Edward Lutterlock

Personal information
- Full name: Edward Lutterlock
- Born: 26 February 1852 Stockwell, Surrey, England
- Died: 30 July 1938 (aged 86) St Albans, Hertfordshire, England
- Height: 5 ft 7 in (1.70 m)
- Batting: Right-handed
- Bowling: Right-arm roundarm fast

Domestic team information
- 1874: Surrey

Career statistics
| Competition | First-class |
| Matches | 3 |
| Runs scored | 23 |
| Batting average | 3.83 |
| 100s/50s | –/– |
| Top score | 8 |
| Balls bowled | – |
| Wickets | – |
| Bowling average | – |
| 5 wickets in innings | – |
| 10 wickets in match | – |
| Best bowling | – |
| Catches/stumpings | 2/– |
- Source: Cricinfo, 25 June 2012

= Edward Lutterlock =

English cricketer

Edward Lutterlock (26 February 1852 - 30 July 1938) was an English cricketer. Lutterlock was a right-handed batsman who bowled right-arm roundarm fast. He was born at Stockwell, Surrey.

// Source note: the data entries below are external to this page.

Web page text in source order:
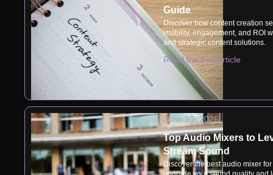
Guide
Discover how content creation
visibility, engagement, and ROI
and strategic content solutions.
Read the Full Article
June 30, 2026
Top Audio Mixers to
Stream Sound
Discover the best audio mixer
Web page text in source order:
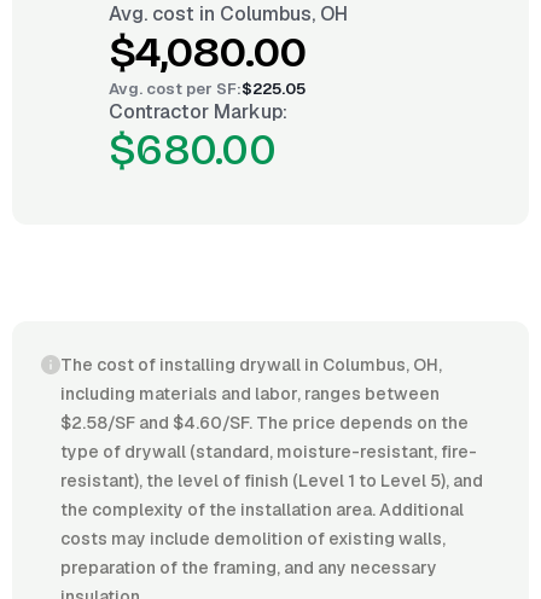
Avg. cost in Columbus, OH
$4,080.00
Avg. cost per SF:$225.05
Contractor Markup:
$680.00
The cost of installing drywall in Columbus, OH,
including materials and labor, ranges between
$2.58/SF and $4.60/SF. The price depends on the
type of drywall (standard, moisture-resistant, fire-
resistant), the level of finish (Level 1 to Level 5), and
the complexity of the installation area. Additional
costs may include demolition of existing walls,
preparation of the framing, and any necessary

Lutterlock made three first-class appearances for Surrey in 1874, against Yorkshire at Bramall Lane, Sheffield, Nottinghamshire at Trent Bridge, with his third appearance being a return fixture against Nottinghamshire at The Oval. In his three first-class matches, he scored 23 runs in his two matches, at an average of 3.83, with a high score of 8.

He died at St Albans, Hertfordshire, on 30 July 1938.